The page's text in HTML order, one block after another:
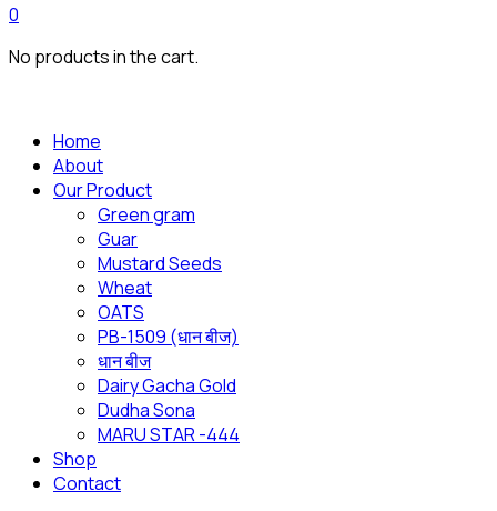
0
No products in the cart.
Home
About
Our Product
Green gram
Guar
Mustard Seeds
Wheat
OATS
PB-1509 (धान बीज)
धान बीज
Dairy Gacha Gold
Dudha Sona
MARU STAR -444
Shop
Contact
┄┄┄┄┄┄┄┄┄┄
● Task objective
Give back all of the entries above exactly, with the pictures excluded.

● Solution
The page's text in HTML order, one block after another:
0
No products in the cart.
Home
About
Our Product
Green gram
Guar
Mustard Seeds
Wheat
OATS
PB-1509 (धान बीज)
धान बीज
Dairy Gacha Gold
Dudha Sona
MARU STAR -444
Shop
Contact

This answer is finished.